# 2009 NUC prices



## paulka (Nov 14, 2006)

I am over wintering several more NUC's that I will need.

If they all make what is going to be the going price fro a 5 frame NUC?

Paul


----------



## bleta12 (Feb 28, 2007)

Why don't you wait for the spring to really see how many of your nucs make it and then make a decision on price.
I wish you luck but in nature there is no such thing like 100%, at least constantly.

I personally think that a strong, healthy overwintered nuc is the best configuration in any apiary in the spring. They build up fast and they have already been tested (not all of them will survive the winter), less prone to swarming, less varroa load than the big hives and they will produce honey.
When considering a good healthy overwintered nuc, the price is really irrelavent. 
What you get is more important than what you pay. 
You are not really paying for what you are getting but for what you expect that what you are getting becomes.

Gilman 




paulka said:


> I am over wintering several more NUC's that I will need.
> 
> If they all make what is going to be the going price fro a 5 frame NUC?
> 
> Paul


----------



## NeilV (Nov 18, 2006)

Due to the recession and all, I'd say $10.00. (I'm not selling any, but I might be buying some)


----------



## bleta12 (Feb 28, 2007)

NeilV said:


> Due to the recession and all, I'd say $10.00. (I'm not selling any, but I might be buying some)

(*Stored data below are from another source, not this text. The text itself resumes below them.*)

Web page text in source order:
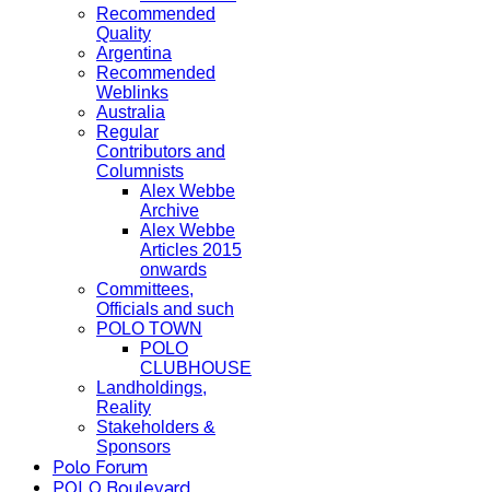
Recommended
Quality
Argentina
Recommended
Weblinks
Australia
Regular
Contributors and
Columnists
Alex Webbe
Archive
Alex Webbe
Articles 2015
onwards
Committees,
Officials and such
POLO TOWN
POLO
CLUBHOUSE
Landholdings,
Reality
Stakeholders &
Sponsors
Polo Forum
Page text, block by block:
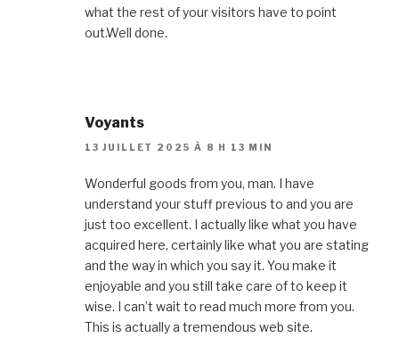
what the rest of your visitors have to point
out.Well done.
Voyants
13 JUILLET 2025 À 8 H 13 MIN
Wonderful goods from you, man. I have
understand your stuff previous to and you are
just too excellent. I actually like what you have
acquired here, certainly like what you are stating
and the way in which you say it. You make it
enjoyable and you still take care of to keep it
wise. I can’t wait to read much more from you.
This is actually a tremendous web site.
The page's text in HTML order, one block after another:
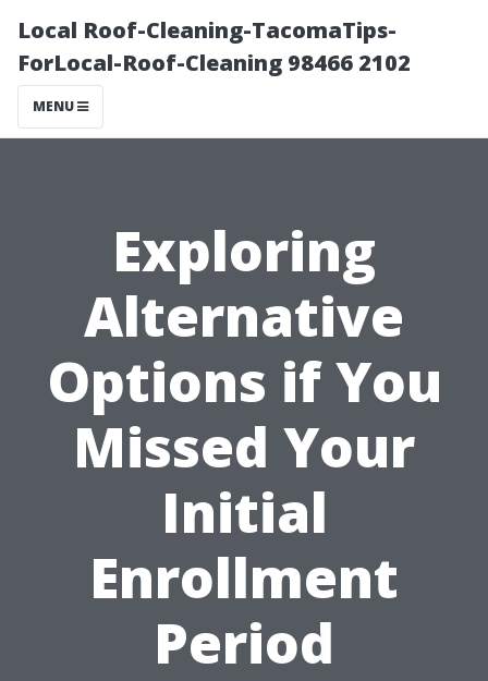
Local Roof-Cleaning-TacomaTips-
ForLocal-Roof-Cleaning 98466 2102
MENU
Exploring
Alternative
Options if You
Missed Your
Initial
Enrollment
Period
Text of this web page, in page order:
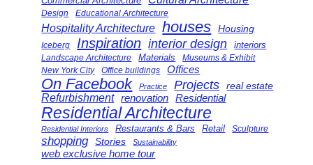
Design Educational Architecture
Hospitality Architecture houses Housing
Iceberg Inspiration interior design interiors
Landscape Architecture Materials
Museums & Exhibit
New York City
Office buildings Offices
On Facebook Practice Projects real estate
Refurbishment renovation Residential
Residential Architecture
Residential Interiors Restaurants & Bars Retail Sculpture
shopping Stories Sustainability
web exclusive home tour
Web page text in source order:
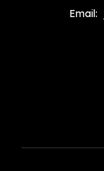
Email:
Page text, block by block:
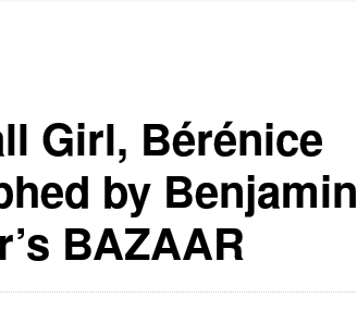
Girl, Bérénice
by Benjamin
BAZAAR
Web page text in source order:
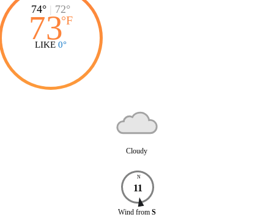
74° | 72°
73°F
LIKE 0°
Cloudy
N
11
Wind from S
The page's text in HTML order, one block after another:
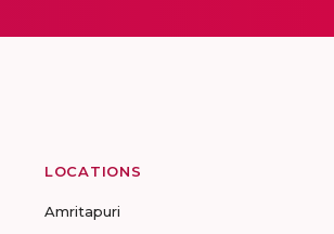
LOCATIONS
Amritapuri

I can send you a picture of a nuc for $10.00

I think that when pricing overwintered nucs, one should consider the price of the packages and add whatever they think they nucs are better, which is a lot.

Gilman


----------



## Gene Weitzel (Dec 6, 2005)

Most the folks I know have been quoting $85.00-90.00 w/no frame exchange for nucs, either put in your own equipment or in a cardboard nuc box. I am seeing prices on packages around $120.00, but then I have also seen prices for single story hives in the $100.00 - 120.00 range, so I personally think those package prices are too high. I think a lot of folks set their prices based on continued high fuel and feed costs, fuel costs have eased but feed is still up there pretty good. If it comes down, you could probably count on these prices to fall some as well. If however, as some speculate, we are starting a deflationary period, then they could tumble quite a lot by spring.


----------



## JordanM (Jun 6, 2008)

NeilV said:


> Due to the recession and all, I'd say $10.00. (I'm not selling any, but I might be buying some)


Id sure like to know where to get nucs for $10?


----------



## mudlake (Nov 26, 2007)

I wish you all live closer to me tony


----------



## jwest04429 (Dec 24, 2008)

JordanM said:


> Id sure like to know where to get nucs for $10?


Me 2 !~


----------



## peggjam (Mar 4, 2005)

"I am seeing prices on packages around $120.00"

Only for Aussie packages. US packages are cheaper. I have yet to understand why anyone would pay that much for a package.:no:


----------



## Gene Weitzel (Dec 6, 2005)

peggjam said:


> "I am seeing prices on packages around $120.00"
> 
> Only for Aussie packages. US packages are cheaper. I have yet to understand why anyone would pay that much for a package.:no:


For 3 lb packages: B Weaver's 2009 price for Texas pkg bees are $120.00, R Weaver's are at $90.00. Rossman's are considerably less starting at $62.00 and go down to $53.00 with quantities of 100+. Olivarez are priced similarly to Rossman's. Kelley's are at $73.00 - 75.00. 

It seems that there is quite a range now that some other folks are posting their 2009 prices.


----------



## Texas Bee (Mar 21, 2008)

Gene Weitzel said:


> For 3 lb packages: B Weaver's 2009 price for Texas pkg bees are $120.00, R Weaver's are at $90.00. Rossman's are considerably less starting at $62.00 and go down to $53.00 with quantities of 100+. Olivarez are priced similarly to Rossman's. Kelley's are at $73.00 - 75.00.
> 
> It seems that there is quite a range now that some other folks are posting their 2009 prices.


We have a Local Guy that sold 5 Frame Nucs last year for $125.00. May be the same this year too, don't know for sure. If you had the bees, and wanted to make splits, you could buy the Queens, seems like this makes better since to me, than paying $85.00 to $125.00 for Nucs. Everybody has a price.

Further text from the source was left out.